The way forward for Orthodoxy in America will only be through the Cross, God help us. But there is no other way forward for anyone, ever, anywhere.

The Cross is the emptiness of God, but also His fullness. The Church will truly embody that fullness only as it embraces the emptiness set before us.

I am only an Orthodox priest with a limited scope of responsibility. I stand in awe of the men who have been brave enough to embrace the Cross of the Episcopacy. I believe that as much as anyone is not more than everyone, they will have to face the temptation to live something less than the Cross. I pray for grace for each and all of them. May God grant us servants of the Cross – crucified Bishops who proclaim the crucified God – crucified priests who proclaim the crucified Christ – crucified laity who proclaim the crucified life of the Gospel.

For this the world has hungered for all its life – for the Crucified life is the only life. May God hear us and keep us. May God give us grace to take up the cross and live for nothing else. Glory to God.

About Fr. Stephen Freeman

Fr. Stephen is a retired Archpriest of the Orthodox Church in America, Pastor Emeritus of St. Anne Orthodox Church in Oak Ridge, Tennessee. He is also author of Everywhere Present: Christianity in a One-Storey Universe, and Face to Face: Knowing God Beyond Our Shame, as well as the Glory to God podcast series on Ancient Faith Radio.


6 responses to “The Fullness of the Fullness”

  1. Benedikt Avatar

    my english is poore, my heart is filled up. Yes! Father, what a wonderful, what a dangerous and loving service our bishops take upon them. Thank You for better understanding why my bishops needs for our PRAYER. I did it mechanically, I won’t in the future.
    Thanks Father and bless

    from Sweden

  2. Ian Avatar

    [Benedikt: your English is definitely not poor!]

    Thank you Father; and what a blessing to the Church in the US to have Archbishop Dmitri. May God grant him many years, and may faithful servants like him be raised up in the Church [God knows we need them in areas of the Antipodes].

  3. Basil Avatar

    Christ is in our midst.

    Thank you for this perspective on the “fullness” of Orthodoxy.
    I know you prefer to speak of our faith this way; I have had trouble recently understanding even this description (less triumphant than others out there).
    I have tried to understand this description at the level of “ideas” still– I see things that are ‘lacking’ in our (modern) expression of the Faith.

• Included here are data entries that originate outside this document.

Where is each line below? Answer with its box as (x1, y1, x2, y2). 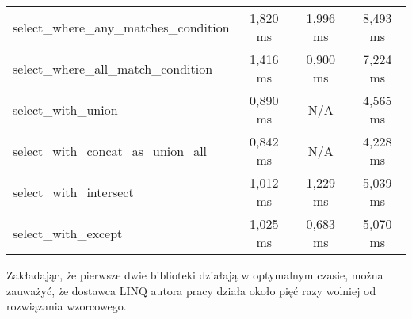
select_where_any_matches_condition (13, 17, 230, 36)
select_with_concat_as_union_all (13, 141, 208, 160)
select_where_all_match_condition (13, 59, 213, 78)
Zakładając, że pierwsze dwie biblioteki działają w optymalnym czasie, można (6, 267, 383, 283)
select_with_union (13, 100, 118, 119)
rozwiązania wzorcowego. (6, 298, 127, 314)
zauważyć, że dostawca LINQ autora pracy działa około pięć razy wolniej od (6, 282, 376, 298)
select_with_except (13, 223, 123, 242)

    But the fullness is in the living of the reality of the gospel of Christ and him crucified.
    This takes us to the one place where I always lose my reservations of feeling ‘triumphal’ about my faith– the lives of the Saints. Abba Isaac; blessed Silouan; my beloved patron. The lives of these shining people were/are living witnesses to that fullness; the truth of the incarnation. They are genuinely little christs to the world, hidden in Him.
    This makes more sense to me now. Thanks.

    -Mark Basil

  4. […] Reading Matter A number of pieces on American Orthodoxy have appeared lately from Fr. Jonathan, Fr. Stephen, and from Fr. Gregory. All of these are helpful. But for me, Fr. Stephen sums it up rather […]

  5. Harlemite Avatar

    Thank you so much, Fr. Stephen. Your words on the subject of fullness help much more than you know. For that I am grateful.